Questions and Answers
What is this for?
It’s for getting lots of data from one place to another, in a configurable way. Over time I found myself continuously writing functions that fetched data from somewhere, munged it, and then put it somewhere else. This is of course the classic ETL problem, and kETL is an attempt to make this systematic without getting into extremely complicated setups.
Why do I need to subclass everything?
kETL enforces a strict separation between the ETL phases, and it is engineered so that the output of one phase directly enters the input of the other. Thus, extractors are linked to transformers, which are themselves linked to loaders. Transformers and loaders in turn need to know something about the data that they are operating on. In the worked example included with the project, you can see that data available from the Census website has slightly different schemas depending on whether it’s three-way, four-way, etc. Accommodating the different data structures is up to the user; it is possible that it may be accommodated with a single transformer, or you may need to create separate transformer classes for different sorts of data.
Subclassing the different components and overriding default behaviors as needed can result in some inefficiencies of processing (for example, files might need to be traversed multiple times), but the benefit is simplicity of configuration and readability of code. Unless you’re dealing with scales at which this project would be inappropriate anyway, it seems like a small price to pay.

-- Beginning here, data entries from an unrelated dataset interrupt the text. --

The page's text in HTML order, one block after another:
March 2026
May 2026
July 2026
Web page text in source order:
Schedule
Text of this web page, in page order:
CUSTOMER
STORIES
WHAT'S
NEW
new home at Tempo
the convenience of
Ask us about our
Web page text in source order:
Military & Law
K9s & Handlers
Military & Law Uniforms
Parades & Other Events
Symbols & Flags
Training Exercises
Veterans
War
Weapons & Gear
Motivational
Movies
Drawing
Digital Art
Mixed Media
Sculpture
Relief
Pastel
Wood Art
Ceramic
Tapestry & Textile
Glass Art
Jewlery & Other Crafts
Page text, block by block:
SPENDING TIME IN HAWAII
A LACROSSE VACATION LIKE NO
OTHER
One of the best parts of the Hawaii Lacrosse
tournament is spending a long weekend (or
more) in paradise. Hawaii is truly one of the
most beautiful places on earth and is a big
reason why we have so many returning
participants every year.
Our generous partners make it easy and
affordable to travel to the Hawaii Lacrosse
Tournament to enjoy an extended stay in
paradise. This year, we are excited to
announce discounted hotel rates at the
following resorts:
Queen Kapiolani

How should I organize my APIs, sources, and cached files?
It’s really up to you. I tend to designate sources as being the most specific URL that you can specify without getting to the actual file. All the files dwelling under that hierarchy become cached files. But it very much depends on the structure of the data you’re trying to fetch.

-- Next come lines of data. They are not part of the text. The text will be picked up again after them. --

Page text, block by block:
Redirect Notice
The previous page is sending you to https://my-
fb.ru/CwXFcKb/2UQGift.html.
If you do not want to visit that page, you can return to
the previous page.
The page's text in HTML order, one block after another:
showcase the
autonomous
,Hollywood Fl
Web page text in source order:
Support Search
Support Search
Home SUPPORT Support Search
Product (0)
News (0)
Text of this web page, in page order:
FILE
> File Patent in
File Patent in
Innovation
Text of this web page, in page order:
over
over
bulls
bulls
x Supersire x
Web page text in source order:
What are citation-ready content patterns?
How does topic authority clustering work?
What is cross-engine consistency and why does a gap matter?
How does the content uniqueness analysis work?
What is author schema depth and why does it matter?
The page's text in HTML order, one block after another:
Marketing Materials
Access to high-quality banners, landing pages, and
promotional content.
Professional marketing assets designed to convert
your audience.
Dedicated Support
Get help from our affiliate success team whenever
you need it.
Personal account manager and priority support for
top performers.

For APIs, I tend to favor organizing them by general data schema. So if I’m getting data from the Census Bureau and all the Business Dynamics data can fit under a common framework, that’s an API. If I need to get some other dataset from the Census that has a very different schema, I would subclass API again and set it up separately.
How should I organize my extractors and transformers?
The answer to this question largely depends on the structure of the data you are trying to process. If all of your data is tabular and all you want to do is to turn it into something that can be ingested by a database, you can have multiple extractors feed one transformer that will do the job. If, on the other hand, the data is more complex, such as a JSON file that may contain a number of different datasets, you could do the reverse and have one extractor feed multiple transformers. It all depends on the data structure and kETL is entirely agnostic to this.